This blog post was co-authored by Tegan Johnson, Solicitor Apprentice, London and was was originally published on Compliance & Risks 'In Practice Series' blog, December 2023.
The first draft of the Artificial Intelligence Act (the “AI Act”) was proposed by the EU Commission in April 2021 and it became the first substantive framework of its kind. It aims to provide a single framework for AI products and services used in the EU, ensuring products placed on the EU market are safe while allowing for innovation.
The Act will apply to systems used and products placed on the EU market – even where the providers are not in the EU – and adopts an risk-based approach akin to that commonly seen in Medical Device Regulations, with obligations proportional to the level of risk.
There is no single agreed definition of AI within academia and industry, so to define its scope and seek to regulate in such a comprehensive manner is a bold approach by the European Commission and akin to the ambitions it had when introducing the General Data Protection Regulation or GDPR in seeking to put in place a gold standard globally influential regulatory framework.

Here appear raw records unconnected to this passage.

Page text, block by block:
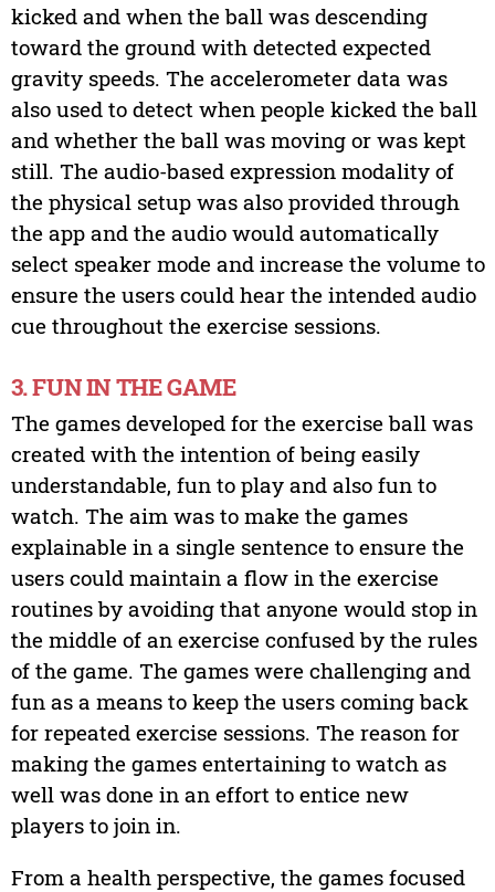
kicked and when the ball was descending
toward the ground with detected expected
gravity speeds. The accelerometer data was
also used to detect when people kicked the ball
and whether the ball was moving or was kept
still. The audio-based expression modality of
the physical setup was also provided through
the app and the audio would automatically
select speaker mode and increase the volume to
ensure the users could hear the intended audio
cue throughout the exercise sessions.
3. FUN IN THE GAME
The games developed for the exercise ball was
created with the intention of being easily
understandable, fun to play and also fun to
watch. The aim was to make the games
explainable in a single sentence to ensure the
users could maintain a flow in the exercise
routines by avoiding that anyone would stop in
the middle of an exercise confused by the rules
of the game. The games were challenging and
fun as a means to keep the users coming back
for repeated exercise sessions. The reason for
making the games entertaining to watch as
well was done in an effort to entice new
players to join in.
From a health perspective, the games focused

Currently the AI Act has entered the final stage of the legislative process with the EU Parliament and Member States thrashing out the details of the final wording, with certain aspects in particular subject to intense debate. Indeed, as recently as early December, the final trilogues were taking place and substantive amendments debated. It was announced that a political agreement had been reached on the AI Act but we’re awaiting a final draft form to be published, likely in the New Year. Where possible, we’ve included the reported outcome of those debates in the below analysis.
Once a final form is agreed and approved the AI Act will enter into law and, following a grace period of up to 2 years, its requirements will apply. The European Commission’s ambition is that a final draft would be agreed prior to European elections next year for fear of this causing significant delays.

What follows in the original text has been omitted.